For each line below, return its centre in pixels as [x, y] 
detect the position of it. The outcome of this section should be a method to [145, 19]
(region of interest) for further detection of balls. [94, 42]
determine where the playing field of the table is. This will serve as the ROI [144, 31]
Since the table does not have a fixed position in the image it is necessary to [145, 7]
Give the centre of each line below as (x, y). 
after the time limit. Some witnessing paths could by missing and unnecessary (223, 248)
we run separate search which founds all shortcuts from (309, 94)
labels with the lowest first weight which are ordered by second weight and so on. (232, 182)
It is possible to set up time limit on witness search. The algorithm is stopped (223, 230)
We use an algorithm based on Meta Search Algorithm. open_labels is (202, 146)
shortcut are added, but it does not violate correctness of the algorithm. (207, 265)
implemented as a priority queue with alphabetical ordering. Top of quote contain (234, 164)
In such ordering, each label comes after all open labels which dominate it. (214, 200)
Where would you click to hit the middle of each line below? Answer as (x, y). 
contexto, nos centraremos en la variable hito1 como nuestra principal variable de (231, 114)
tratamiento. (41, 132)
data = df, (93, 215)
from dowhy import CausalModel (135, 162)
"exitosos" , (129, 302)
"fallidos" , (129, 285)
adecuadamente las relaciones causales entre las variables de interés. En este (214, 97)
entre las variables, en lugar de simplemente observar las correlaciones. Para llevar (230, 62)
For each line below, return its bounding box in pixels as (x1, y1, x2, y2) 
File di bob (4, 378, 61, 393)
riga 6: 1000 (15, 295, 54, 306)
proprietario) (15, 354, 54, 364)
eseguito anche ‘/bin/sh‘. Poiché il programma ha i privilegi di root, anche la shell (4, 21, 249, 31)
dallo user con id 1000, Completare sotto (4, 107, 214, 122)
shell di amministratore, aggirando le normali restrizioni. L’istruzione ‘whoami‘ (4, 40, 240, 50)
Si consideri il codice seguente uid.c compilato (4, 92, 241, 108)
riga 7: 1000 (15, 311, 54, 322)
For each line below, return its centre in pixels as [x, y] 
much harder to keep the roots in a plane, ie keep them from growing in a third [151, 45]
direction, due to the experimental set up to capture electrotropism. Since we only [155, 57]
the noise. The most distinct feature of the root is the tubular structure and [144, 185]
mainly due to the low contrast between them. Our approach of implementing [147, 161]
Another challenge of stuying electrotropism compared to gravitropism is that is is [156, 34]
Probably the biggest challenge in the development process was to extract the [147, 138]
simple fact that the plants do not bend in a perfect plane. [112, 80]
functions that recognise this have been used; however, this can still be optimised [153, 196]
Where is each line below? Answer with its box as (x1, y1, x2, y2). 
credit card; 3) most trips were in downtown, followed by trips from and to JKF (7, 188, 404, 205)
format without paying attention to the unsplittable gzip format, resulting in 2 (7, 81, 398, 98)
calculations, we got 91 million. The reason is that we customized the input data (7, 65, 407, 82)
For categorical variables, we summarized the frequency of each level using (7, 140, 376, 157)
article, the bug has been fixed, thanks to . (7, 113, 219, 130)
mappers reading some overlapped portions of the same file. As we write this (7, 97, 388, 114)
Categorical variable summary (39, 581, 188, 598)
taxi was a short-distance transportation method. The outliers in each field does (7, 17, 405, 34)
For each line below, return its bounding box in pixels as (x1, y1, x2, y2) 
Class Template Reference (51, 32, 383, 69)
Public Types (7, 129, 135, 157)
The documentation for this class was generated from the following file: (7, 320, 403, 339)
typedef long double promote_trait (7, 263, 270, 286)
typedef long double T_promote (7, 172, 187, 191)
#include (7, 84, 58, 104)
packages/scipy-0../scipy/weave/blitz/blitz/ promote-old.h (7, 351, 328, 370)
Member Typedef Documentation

·····

What you give back should be only the lines of the records above, starting at the line with "detect the position" and ending at the line with "We use an algorithm", restated word for word.

detect the position of it. The outcome of this section should be a method to [145, 19]
(region of interest) for further detection of balls. [94, 42]
determine where the playing field of the table is. This will serve as the ROI [144, 31]
Since the table does not have a fixed position in the image it is necessary to [145, 7]
Give the centre of each line below as (x, y). 
after the time limit. Some witnessing paths could by missing and unnecessary (223, 248)
we run separate search which founds all shortcuts from (309, 94)
labels with the lowest first weight which are ordered by second weight and so on. (232, 182)
It is possible to set up time limit on witness search. The algorithm is stopped (223, 230)
We use an algorithm based on Meta Search Algorithm. open_labels is (202, 146)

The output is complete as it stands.